There has been some confusion about differences between Linux and Solaris
with regard to SIGCHLD handling for stopped children. I will give an
overview about what the differences are and how code should be written
to be portable.
|> > Actually when the child gets a signal stopping it you get SIGCHLD
|> > (asumming` you are not ignoring that signal of course).
|>
|> Solaris claims that it is POSIX compliant, but on Solaris
|> I couldn't observe the same behavior (i.e. the parent does
|> not get SIGCHLD).
|>
|> I don't have a POSIX spec handy. Do you know what POSIX
|> says ? Is Linux Posix-compliant in this regard ?
|>
|> > You can tell
|> > the different by testing the result of wait with WIFSTOPPED (check
|> > the header file but I think that the right number).
|>
|> I tried. Here is what I got:
|>
|> 1) wait() returns after a short time
|> 2) the wait status tells me WIFSTOPPED(status) == 0
|> in both cases (child stopped or child killed).
|>
|> And I don't understand why wait() does return even though
|> the child does not exit.
|>
|> The man page for wait() seems to indicate that:
|>
|> The wait function suspends execution of the current pro-
|> cess until a child has exited, or until a signal is deliv-
|> ered whose action is to terminate the current process or
|> to call a signal handling function.
|>
|> In this case the child process is just sleeping, so I
|> do not understand why wait() does not block.
|>
|> In any case, the status returned by wait(&status) does not seem
|> to give me any indication, since WIFSTOPPED is zero
|> in both cases (child stopped or child killed with signal KILL).
|>
|> The only difference that I could find in the status
|> between those two cases (child stopped or child killed)
|> is the value of WSTOPSIG(), but the man page
|> says that this value should be evaluated only when WIFSTOPPED
|> returns non-zero, which is not the case.
The POSIX.1 function to set up signal handlers is `sigaction()'. This
function takes a pointer to a structure which contains an element
`sa_flags'. When the signal handler for SIGCHLD is established, the
handling of signals for stopped child processes can be controlled by
the flag SA_NOCLDSTOP. If this flag is not set, a stopped child causes
a SIGCHLD sent to the parent; if this flag is set, the parent does not
get the signal.

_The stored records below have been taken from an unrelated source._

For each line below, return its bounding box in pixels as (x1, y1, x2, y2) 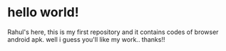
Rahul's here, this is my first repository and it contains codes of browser (7, 28, 219, 36)
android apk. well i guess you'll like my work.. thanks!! (7, 35, 165, 43)
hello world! (7, 4, 80, 21)
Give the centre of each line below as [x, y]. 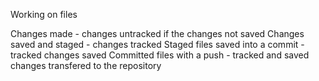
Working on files [44, 14]
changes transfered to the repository [86, 65]
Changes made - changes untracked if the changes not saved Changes [157, 33]
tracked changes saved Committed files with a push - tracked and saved [160, 55]
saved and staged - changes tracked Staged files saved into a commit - [157, 44]

So far, this is entirely portable between all POSIX.1
systems.
On the other side, the C standard function to set up a signal handler
is called `signal()'. This function is, at least in its historical
implementation, quite limited; BSD and SYSV extended it in incompatible
ways, so POSIX replaced it by `sigaction()' and placed very few
restrictions on the implementation of `signal()'. At least in Linux,
`signal()' is implemented as a wrapper around `sigaction()', setting
the `sa_flags' argument to SA_INTERRUPT|SA_NOMASK|SA_ONESHOT. Note that
SA_NOCLDSTOP is missing! This is why you get a SIGCHLD when you set up
the signal handler with `signal()' and a child process stops. Obviously,
Solaris seems to set SA_NOCLDSTOP in the flags, so you do not get signals
when child processes stop.
From the side of the implementation, the behaviour of Solaris seems more
intuitive, so it would be reasonable to add the SA_NOCLDSTOP flag to the
`signal()' implementation of the Linux C library, though the current
behaviour is perfectly POSIX compliant.
From the side of the application programmer, use `sigaction()' to get
portable behaviour.
Now with respect to the result of `wait()': `wait()' does not return
a status for stopped processes (which is one reason `signal()' should
be changed). Instead, `wait()' hangs until a process terminates or a
signal is received. The description of WIFSTOPPED not set is probably
the result of the evaluation of an invalid status code from `wait()'.
Use `waitpid(-1, &stat_val, WNOHANG|WUNTRACED)' in a loop inside the
SIGCHLD handler to get status of stopped children too.